Говорят о двойственности русского характера и двоении русской мысли. Это не так. Речь должна идти о рас-трой-стве основополагающих ментальных представлений. Не только двойственность языческо-христианской традиции, но и властные силы извне — вот третья составляющая русской истории; эта направляющая сила шла то из Византии, то из монгольских столиц — давящая органически природную силу славян. И там и тут, как и сегодня, собственные представления славян о свободе подменялись вынесенными из-за границ понятиями, заключенными в значении заимствованных терминов.
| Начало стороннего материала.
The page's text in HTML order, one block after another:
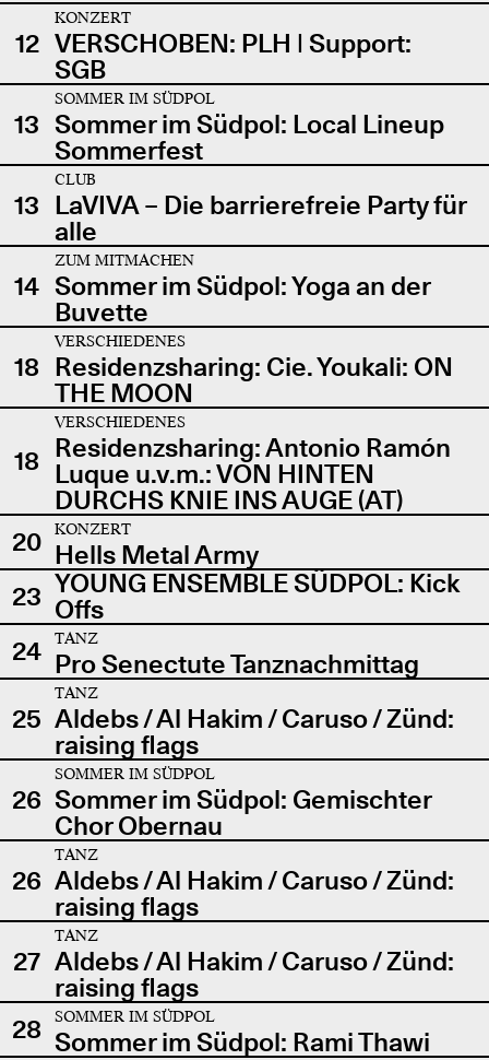
12
KONZERT
VERSCHOBEN: PLH | Support:
SGB
13
SOMMER IM SÜDPOL
Sommer im Südpol: Local Lineup
Sommerfest
13
CLUB
LaVIVA – Die barrierefreie Party für
alle
14
ZUM MITMACHEN
Sommer im Südpol: Yoga an der
Buvette
18
VERSCHIEDENES
Residenzsharing: Cie. Youkali: ON
THE MOON
18
VERSCHIEDENES
Residenzsharing: Antonio Ramón
Luque u.v.m.: VON HINTEN
DURCHS KNIE INS AUGE (AT)
20
KONZERT
Hells Metal Army
23 YOUNG ENSEMBLE SÜDPOL: Kick
Offs
24
TANZ
Pro Senectute Tanznachmittag
25
TANZ
Aldebs / Al Hakim / Caruso / Zünd:
raising flags
26
SOMMER IM SÜDPOL
Sommer im Südpol: Gemischter
Chor Obernau
26
TANZ
Aldebs / Al Hakim / Caruso / Zünd:
raising flags
27
TANZ
Aldebs / Al Hakim / Caruso / Zünd:
raising flags
28
SOMMER IM SÜDPOL
Sommer im Südpol: Rami Thawi
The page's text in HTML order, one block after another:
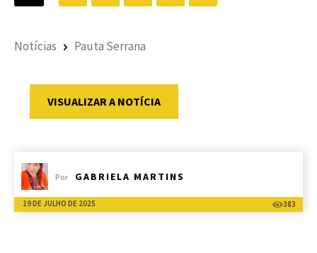
Notícias Pauta Serrana
VISUALIZAR A NOTÍCIA
Por GABRIELA MARTINS
19 DE JULHO DE 2025 383

Это и становилось идейным обеспечением действий, предпринимаемых для подавления собственных свобод.
«Предельность» как важнейшую черту русского характера (дойти до крайности и вернуться) современные культурологи понимают как радикализм «вольного, но несвободного человека» [Сикевич 1996: 48]. Тем самым свобода представляется как формальное условие в осуществлении личной воли.
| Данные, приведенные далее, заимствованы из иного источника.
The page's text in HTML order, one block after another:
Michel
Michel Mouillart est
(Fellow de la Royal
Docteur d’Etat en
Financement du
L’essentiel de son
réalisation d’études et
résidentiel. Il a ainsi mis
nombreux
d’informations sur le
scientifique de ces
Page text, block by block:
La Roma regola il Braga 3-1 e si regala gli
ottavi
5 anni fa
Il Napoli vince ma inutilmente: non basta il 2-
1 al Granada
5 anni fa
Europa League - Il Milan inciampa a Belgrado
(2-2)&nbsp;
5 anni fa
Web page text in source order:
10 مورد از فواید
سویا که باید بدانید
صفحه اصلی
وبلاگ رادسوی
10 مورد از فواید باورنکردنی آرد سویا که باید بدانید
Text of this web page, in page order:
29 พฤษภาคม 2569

Для русских философов воля есть «причинность сознания», его активность в действии, представляющая «ряд средств и целей» [Лосский 1903: 69]. В западной ментальности воля соединяется действием рассудка, в русской — чувства [Идеи, 1: 209]. Первичное основное свойство русского характера — «могучая сила воли», основанная на чувстве, и как таковая она порождает страстность: «Страсть есть сочетание сильного чувства и напряжения воли, направленных на любимую или ненавидимую ценность» [Лосский 1991: 263]. Также и для Астафьева «воля соотносится с действием органов чувств» [Астафьев 2000: 414 и след.]. Политика и религия представляются главными ценностями (здесь больше всего страстей). Нетерпимость, максимализм, фанатизм приписывают русской страстности так же, как и обломовщину — обратную сторону страстности; апатия в связи с недостижимостью идеала [Марцинковская 1994: 20—21]. Воля, исходящая от чувства, порождая страстность характера, вызывает нежелательные действия экстремизма. Это одна точка зрения на русское понимание воли. По-видимому, так же понимал эту связь и Владимир Соловьев: «Вообще наше существование слагается из страстей и дел» [Соловьев VIII: 116].
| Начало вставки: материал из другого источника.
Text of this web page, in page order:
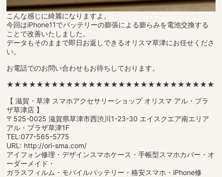
こんな感じに綺麗になりますよ。
今回はiPhone11でバッテリーの膨張による膨らみを電池交換する
ことで改善いたしました。
データもそのままで即日お返しできるオリスマ草津にお任せくださ
い。
お電話でのお問い合わせもお待ちしております。
【 滋賀・草津 スマホアクセサリーショップ オリスマ アル・プラ
ザ草津店 】
〒525-0025 滋賀県草津市西渋川1-23-30 エイスクエア南エリア
アル・プラザ草津1F
TEL:077-565-5775
URL: http://ori-sma.com/
アイフォン修理・デザインスマホケース・手帳型スマホカバー・オ
ーダーメイド・
ガラスフィルム・モバイルバッテリー・格安スマホ・iPhone修
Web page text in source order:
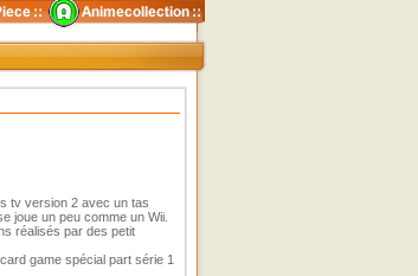
tv version 2 avec un tas
joue un peu comme un Wii.
réalisés par des petit
game spécial part série 1
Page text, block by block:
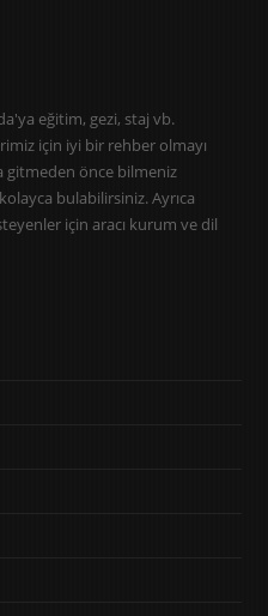
eğitim, gezi, staj vb.
için iyi bir rehber olmayı
gitmeden önce bilmeniz
bulabilirsiniz. Ayrıca
için aracı kurum ve dil

Другая точка зрения не менее авторитетна. Д. Н. Овсянико-Куликовский определял ее как совмещенность мысли и воли в слове. Он описал типы воли с особой психологической установкой на возбуждение и торможение. Английский тип — активный по возбуждению («действующий») и торможению («задерживающий»); французский тип тоже активный, с импульсивностью возбуждения, при слабости торможения («психический героизм воли»); немецкий тип — пассивный, обе воли (возбуждения и торможения) одинаково сильны и упорны («психология дисциплины»); русский тип тоже пассивный, но, в отличие от немецкого типа, «обе воли не сильны» (трудно «раскачать», но и трудно остановить) [Овсянико-Куликовский 1922: 8—9]. Современные исследователи подчеркивают, например, отличие между дважды активным английским и дважды пассивным русским типами: англ. will выражает ментальную способность мысли и действия, контроль над своими желаниями, стремление к цели, энергия устремления; идея властности тут первична [Пименова 1999: 33—34]. Так же было и в понимании древнерусской воли. В английской ментальности центр чувств и эмоций — сердце, а не воля, которая определяет интеллектуальное напряжение личности.
По этой причине, вероятно, слабость воли у русских отмечали все иностранцы, но одновременно они признают за русскими упорство и настойчивость: «необыкновенные способности, упорство и добросовестность» [Ковалевский 1915: 45, 47]. Здесь разными словами именуется общее качество, но в его оттенках. Упорство — тоже волевое усилие. Опора на чувства вызывает не только видимость «слабости воли», но и такие отрицательные качества, как всепрощение и непротивление злу (развивают распущенность и вседозволенность), а также «скромность, застенчивость, нерешительность и справедливость» [Там же: 44].